The overarching objective is to emulate whatever human neurology does to 'seemlessly' combine mental imagery and language processing in conceptualisation and reasoning. (Although the existence of aphantasic humans might indicate this is not necessary.)
This has been a difficult ask for a while, but it evidently not impossible. I would approach the people at Luma Labs and ask them how their Photon generative image system does this very accurately (>95% accuracy) for phrases like "The Chronicles of Xeo Woolfe." It's that system which needs to be considered as a primary candidate for producing a new model based upon mental imagery plus something like mentalese. The idea is to get the architecture of the system to combine mental imagery and propositional/sentential statistical inference. The point is not to make an image from a prompt, but to make an accurate image of a sentence.
While the exact architectural details of the Luma Photon models are proprietary to Luma Labs, it's clear they are leveraging their own advancements in machine learning to power their generative image system. 
They emphasize a novel architecture, efficiency, quality, and features tailored for creative workflows.
Generative image systems already do what we could fairly call mental imagery: producing many very good visual representations of something requested linguistically and propositionally by synthesising 'remembered' statistical 'representations'.
Move #2: Mental imagary using representations which are not just weighted statistical inferences.
Ideally, the mental imagery component should probably involve more than one conception and implementation of representations: not just a statistical inferential approximation of representation based upon weighted mid teir nodes.

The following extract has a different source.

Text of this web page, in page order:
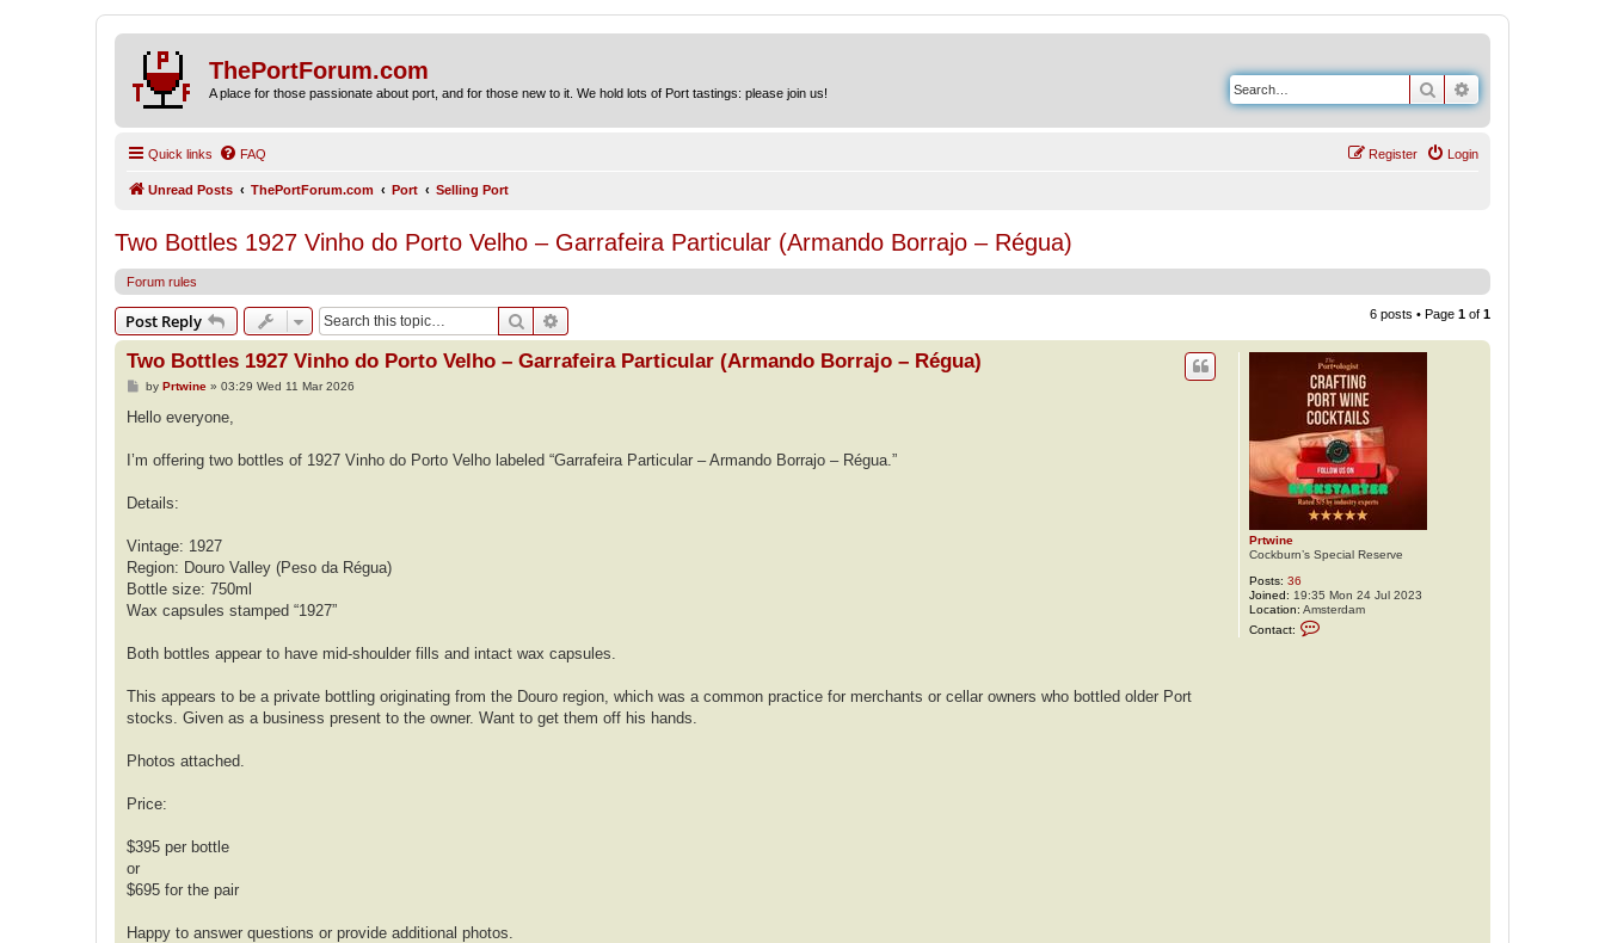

What's needed next? Concepts. Internal Representation for Full Conceptualisation.
To begin to do emulation of cognitive conceptualisation and concepts it's likely that what's needed is to emulate what human neurology is doing in Baddeley's model of working memory:
There are no generative image systems currently which can fulfil the following kind of prompt:
"Make a very simple and sparse psychological/neurological scientific diagram of Baddeley's model of working memory including only the episodic buffer, visuospatial sketchpad, and phonological loop."
If there were, it would suggest that this requirement had already been partly answered.

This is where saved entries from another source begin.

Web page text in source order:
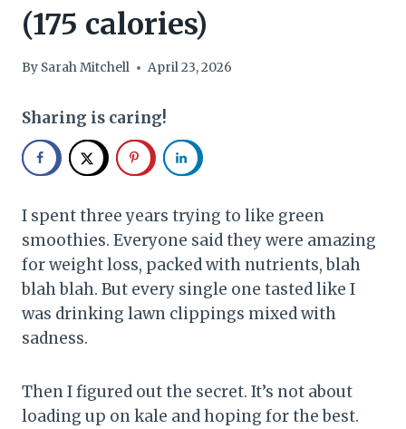
(175 calories)
By Sarah Mitchell April 23, 2026
Sharing is caring!
I spent three years trying to like green
smoothies. Everyone said they were amazing
for weight loss, packed with nutrients, blah
blah blah. But every single one tasted like I
was drinking lawn clippings mixed with
sadness.
Then I figured out the secret. It’s not about
loading up on kale and hoping for the best.
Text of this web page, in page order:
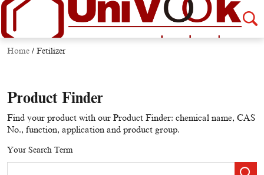
Home / Fetilizer
Product Finder
Find your product with our Product Finder: chemical name, CAS
No., function, application and product group.
Your Search Term
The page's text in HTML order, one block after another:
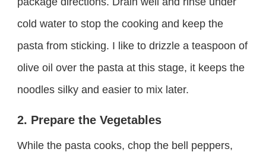
cold water to stop the cooking and keep the
pasta from sticking. I like to drizzle a teaspoon of
olive oil over the pasta at this stage, it keeps the
noodles silky and easier to mix later.
2. Prepare the Vegetables
While the pasta cooks, chop the bell peppers,

Gemini Flash 2.0 came closest in my experiment:
And Luma couldn't do it:
And neither could ImageFX:
The Difficult Ask: Representation and Integration for Semantic Memory, Procedural Memory, and Episodic Memory.
Semantic and procedural memory emulation will likely be necessary to provide fuller concepts and conceptualisation, and this will likely require the emulation of the human neurological integration of mental imagery with language and concepts, and new ways of representing concepts will likely be necessary. So again different approaches to representation in ANNs is the likely requirement. This is the hardest ask, but again I would approach Luma Labs first, or someone with similar models.
The Next Step: Proprioception, Interoception, and What it Feels Like
The next frontier is already being approached by numerous manufacturers of AI based general purpose robots: the integration of environment navigation and body-image emulation. However, it may well be necessary for some sense of limbic and emotional cognitive processing to be emulated. I am not sure how necessary this latter addition is for reasoning. I suspect it could possibly be undeleteriously left out of the equation just like the F-16 doesn't need to flap its wings, but this is far from clear. We may end up faced with Hume's challenge that human beings are emotional decision makers, and not reasoning/rational decision makers.
As I have suggested, the first step is to emulate the way human neurology generates mental imagery and concepts, but more importantly to emulate the way it uses these in conjunction with language processing (from the phonological loop) to do conceptualisation and reasoning.